▸ **INPUT RECORDS**:
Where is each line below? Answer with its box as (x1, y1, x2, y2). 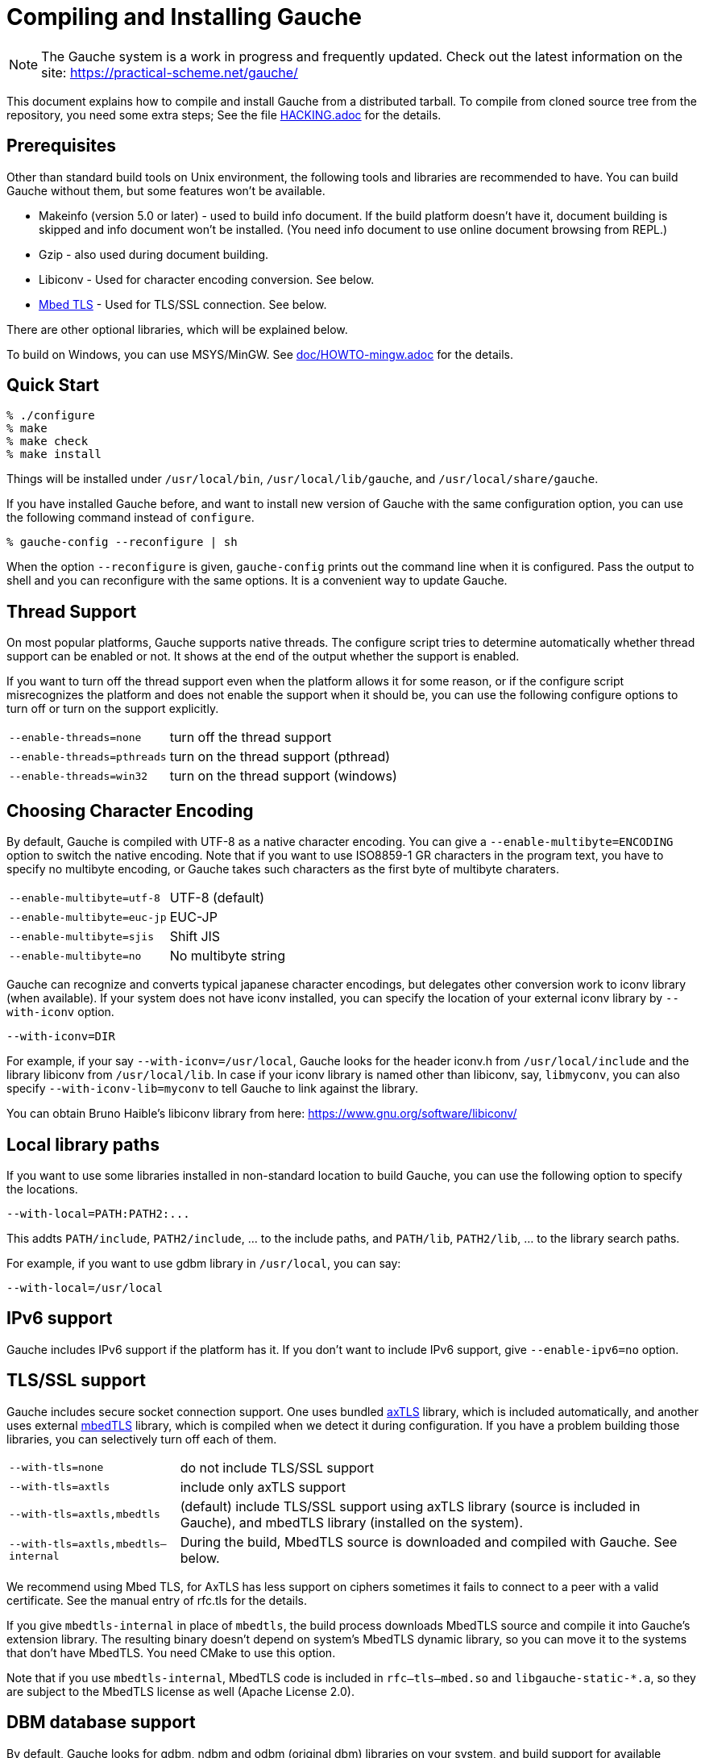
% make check (6, 435, 89, 448)
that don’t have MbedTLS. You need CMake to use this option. (6, 1645, 336, 1660)
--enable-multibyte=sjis (9, 930, 155, 943)
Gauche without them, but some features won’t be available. (6, 183, 326, 198)
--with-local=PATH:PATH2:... (6, 1206, 190, 1220)
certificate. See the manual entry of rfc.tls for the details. (6, 1593, 308, 1607)
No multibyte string (169, 948, 286, 964)
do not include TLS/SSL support (180, 1459, 374, 1476)

▸ **WHAT TO PRODUCE**: From the records above, return each line that includes "multibyte".

▸ **ANSWER BELOW**:
--enable-multibyte=sjis (9, 930, 155, 943)
No multibyte string (169, 948, 286, 964)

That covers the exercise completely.